Absolutely. He has post obstructive diuresis, which can be lethal, unless we treat.

Definition

Postobstructive diuresis is a clinical diagnosis and involves the loss of salt and water in the urine following correction of a urinary obstruction. The volume produced is more than 200mL of urine production  per hour for 2 consecutive hours or more than 3 L of urine is produced in 24 hours (1).

It tends to occur following relief of bladder outlet obstruction, when the volume drained approaches 1.5L. However this is not always the case. It is part of a normal physiological process of elimination of  excess volume and solutes that have accumulated during the obstruction. However it becomes pathological, when loss of water and salt continue after homeostasis is achieved. It can occur in up to 50% of patients who have relief of obstruction(2) and can lead to severe dehydration, leading to hypovolaemic shock as well as electrolyte abnormalities and can result in mortality.

Approach

In cases where large volumes have been produced, inputs and outputs must be closely monitored.

Measure electrolytes every 12-24 hours, especially Na, K, Mg and Ph. A urine sample looking for Na, K and osmolality should also be done. Salt loss diuresis can convert to post obstructive diuresis. A urinary Na greater than 40mmol/L suggests renal tubular injury.

When replacing fluid aim to run the patient at a negative fluid balance ie replace 70-80% of what is lost in the urine. Running positive or in a euvolaemic state can prolong the diuresis. The type of fluid to use is usually normal saline, but this will depend on the the electrolytes measured.

The Outcome

The fluid is replaced with normal saline and the patient placed on strict fluid balance with the aim of replacing 75-80% of urine output. The patient continues to produce large volumes of urine, 300ml in the next hour, then 270ml/hr and then 340 ml/hr.

Bloods are repeated some 8 hours from the initial set:

Na 140, K 4.9, Serum Osm 298, Urine osmolality 290 Urinary Na 86.

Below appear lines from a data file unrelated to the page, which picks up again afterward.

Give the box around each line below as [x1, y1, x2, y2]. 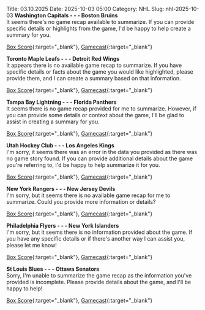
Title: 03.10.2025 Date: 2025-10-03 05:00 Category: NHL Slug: [6, 6, 165, 12]
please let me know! [6, 242, 57, 249]
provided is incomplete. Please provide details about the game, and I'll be [6, 279, 192, 285]
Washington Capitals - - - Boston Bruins [14, 12, 118, 19]
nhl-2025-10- [165, 6, 199, 12]
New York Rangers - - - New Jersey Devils [6, 185, 116, 192]
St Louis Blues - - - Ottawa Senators [6, 265, 100, 273]
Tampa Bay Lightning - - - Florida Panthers [6, 98, 117, 106]

We see that the excess fluid is disappearing, however there is significant salt-wasting.

The patient was admitted for careful fluid monitoring

 

References

  1. Maher JF, Schreiner GE, Waters TJ. Osmotic diuresis due to retained urea after release of obstructive uropathy. N Engl J Med. 1963;268:1099–104.
  2. Nyman MA, Schwenk NM, Silverstein MD. Management of urinary retention: rapid versus gradual decompression and risk of complications. Mayo Clin Proc. 1997;72(10):951–6.